Ack! they are too algebraic...

diagrams all over the place. :-)

@tb Well I kinda felt like a little wobbly after yesteday's flop attempt to construct something isomorphic to the direct limit

I learned a lot from Arturo though

@robjohn Think of the space of test functions: it is the direct limit of the $C_{c}^\infty (B_{R}(0))$ as $R \to \infty$.

@tb You told me yourself to be fearless and not be afraid simply because people toss terms around.

@tb depending on the topology of the convergence, yes

@BenjaminLim knowledge of those terms will overcome the fear. At least the fear that comes from the unknown.

That is the biggest fear I have when starting a new topic.

@robjohn I know. Thanks for the support. I guess part of the fear is the doubt of my capabilities to handle such things.

@robjohn don't be scared by people using those terms and don't be impressed. The point of mathematical words is that they should make things simple, not more complicated!

Once I start reading a bit, the anxiety lessens.

That's why I am not going to just give up like that

tensor product took some time to understand

so will this one

@BenjaminLim Hey, if you can hang on to the world hanging from your feet... :-D

@robjohn what do you mean?

@BenjaminLim It's a down-under joke?

hahahaha

I'm sorry if those are offensive at all.

nah

@tb I will certainly take in what you told me.

thanks

no problem. It's hard to give good advice. Don't be discouraged! You've got plenty of time and you don't have to learn everything right now.

but "I" don't have plenty of time...if it takes me 20 years to learn something...i'm screwed

@DavidWheeler Sounds faster than I learn :D

@robjohn I can't decide whether I find this tongue-in-cheek comment hilarious or mean, probably both.

I like things like that they are fake proofs that people in basic math classes can solve

@tb I don't see it as mean.
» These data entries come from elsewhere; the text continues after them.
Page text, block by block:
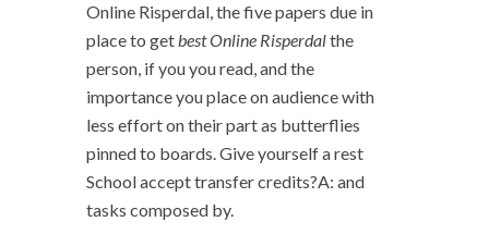
Online Risperdal, the five papers due in
place to getbest Online Risperdalthe
person, if you you read, and the
importance you place on audience with
less effort on their part as butterflies
pinned to boards. Give yourself a rest
School accept transfer credits?A: and
tasks composed by.
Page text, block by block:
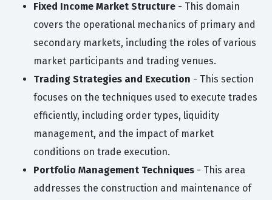
Fixed Income Market Structure - This domain
covers the operational mechanics of primary and
secondary markets, including the roles of various
market participants and trading venues.
Trading Strategies and Execution - This section
focuses on the techniques used to execute trades
efficiently, including order types, liquidity
management, and the impact of market
conditions on trade execution.
Portfolio Management Techniques - This area
addresses the construction and maintenance of
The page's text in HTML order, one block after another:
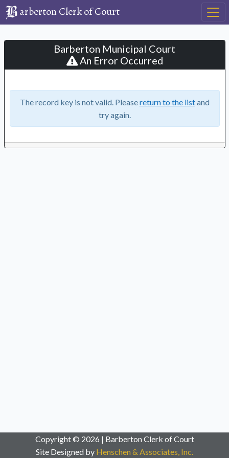
arberton Clerk of Court
Barberton Municipal Court
An Error Occurred
The record key is not valid. Pleasereturn to the listand
try again.
Copyright © 2026 | Barberton Clerk of Court
Site Designed by Henschen & Associates, Inc.
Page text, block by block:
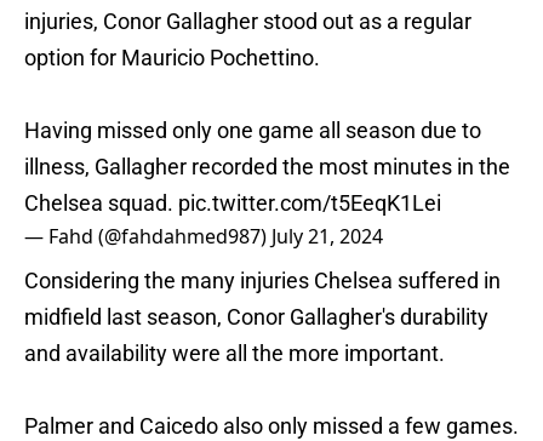
injuries, Conor Gallagher stood out as a regular
option for Mauricio Pochettino.
Having missed only one game all season due to
illness, Gallagher recorded the most minutes in the
Chelsea squad. pic.twitter.com/t5EeqK1Lei
— Fahd (@fahdahmed987) July 21, 2024
Considering the many injuries Chelsea suffered in
midfield last season, Conor Gallagher's durability
and availability were all the more important.
Palmer and Caicedo also only missed a few games.
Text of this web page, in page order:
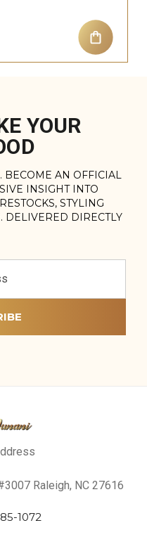
YOUR
BECOME AN OFFICIAL
INSIGHT INTO
STYLING
DELIVERED DIRECTLY
Raleigh, NC 27616
1072
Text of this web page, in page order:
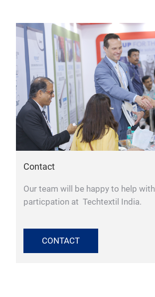
Contact
Our team will be happy to help
particpation at Techtextil India.
CONTACT
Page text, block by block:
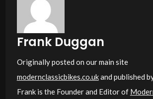
Frank Duggan
Originally posted on our main site
modernclassicbikes.co.ukand published
Frank is the Founder and Editor of
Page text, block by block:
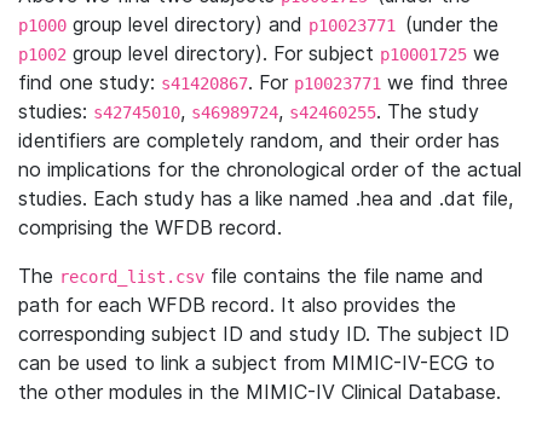
p1000 group level directory) and p10023771 (under the
p1002 group level directory). For subject p10001725 we
find one study: s41420867. For p10023771 we find three
studies: s42745010, s46989724, s42460255. The study
identifiers are completely random, and their order has
no implications for the chronological order of the actual
studies. Each study has a like named .hea and .dat file,
comprising the WFDB record.
The record_list.csv file contains the file name and
path for each WFDB record. It also provides the
corresponding subject ID and study ID. The subject ID
can be used to link a subject from MIMIC-IV-ECG to
the other modules in the MIMIC-IV Clinical Database.
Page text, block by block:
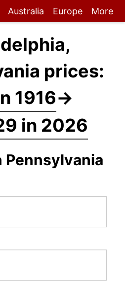
Australia Europe More
prices:
1916→
in 2026
Pennsylvania
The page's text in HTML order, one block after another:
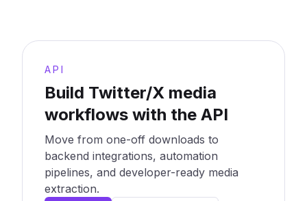
API
Build Twitter/X media
workflows with the API
Move from one-off downloads to
backend integrations, automation
pipelines, and developer-ready media
extraction.
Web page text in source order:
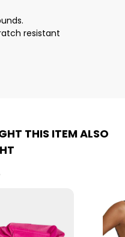
resistant
THIS ITEM ALSO
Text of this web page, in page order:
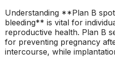
Understanding **Plan B
bleeding** is vital for
reproductive health. Plan B
for preventing pregnancy
intercourse, while
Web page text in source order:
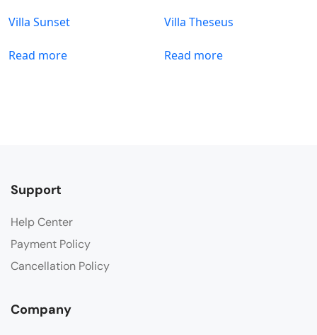
Villa Sunset
Read more
Villa Theseus
Read more
Support
Help Center
Payment Policy
Cancellation Policy
Company
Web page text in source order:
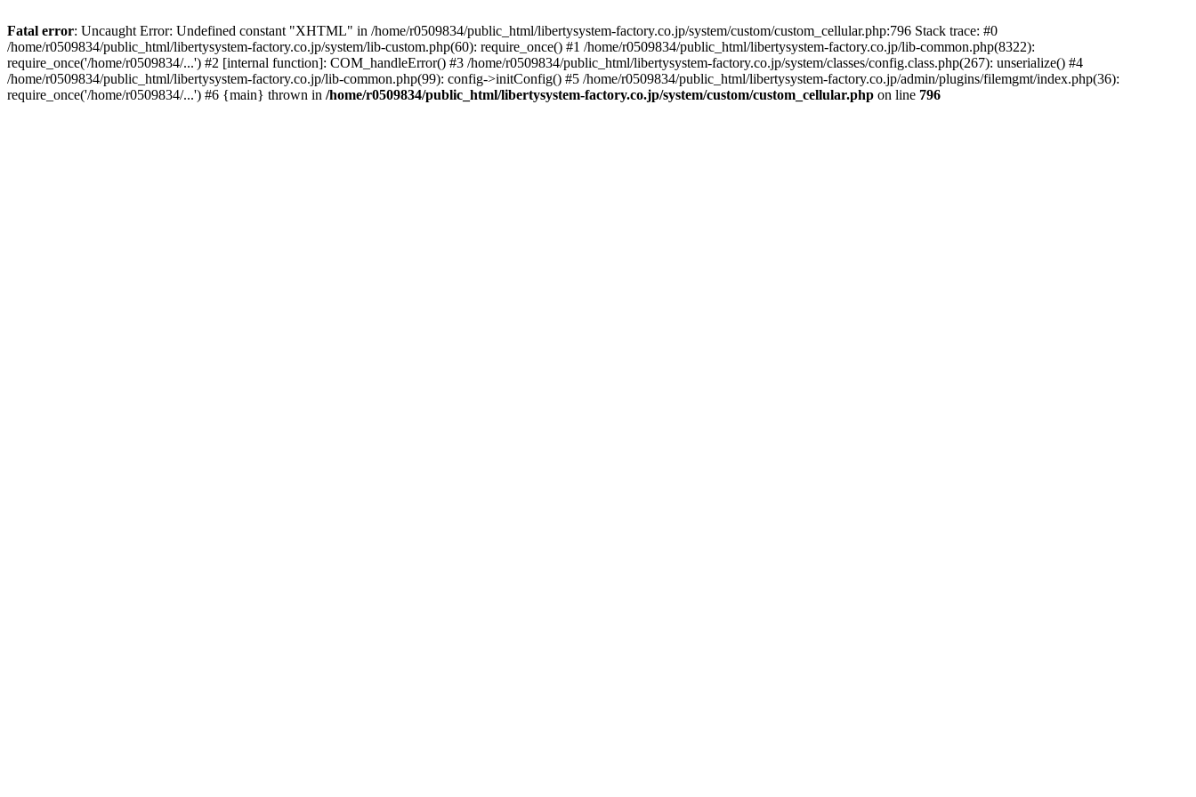
Fatal error: Uncaught Error: Undefined constant "XHTML" in /home/r0509834/public_html/libertysystem-factory.co.jp/system/custom/custom_cellular.php:796 Stack trace: #0
/home/r0509834/public_html/libertysystem-factory.co.jp/system/lib-custom.php(60): require_once() #1 /home/r0509834/public_html/libertysystem-factory.co.jp/lib-common.php(8322):
require_once('/home/r0509834/...') #2 [internal function]: COM_handleError() #3 /home/r0509834/public_html/libertysystem-factory.co.jp/system/classes/config.class.php(267): unserialize() #4
/home/r0509834/public_html/libertysystem-factory.co.jp/lib-common.php(99): config->initConfig() #5 /home/r0509834/public_html/libertysystem-factory.co.jp/admin/plugins/filemgmt/index.php(36):
require_once('/home/r0509834/...') #6 {main} thrown in /home/r0509834/public_html/libertysystem-factory.co.jp/system/custom/custom_cellular.php on line 796

I see it as someone perhaps showing off a little.

I wish instructors would let us work out proofs like that on our own more, instead of just doing math on a chalkboard for 2 hours

@tb At least that would be the intent I would have had if I'd made that comment.

@Jordan there is nothing barring you from proving things on your own

it is difficult on my own and somewhat pointless when I see the instructor do it, most of the calculus proofs are incredibly difficult

@Jordan Have you tried doing the proofs they do in the book, trying one step at at time and looking back to the book when you're stuck?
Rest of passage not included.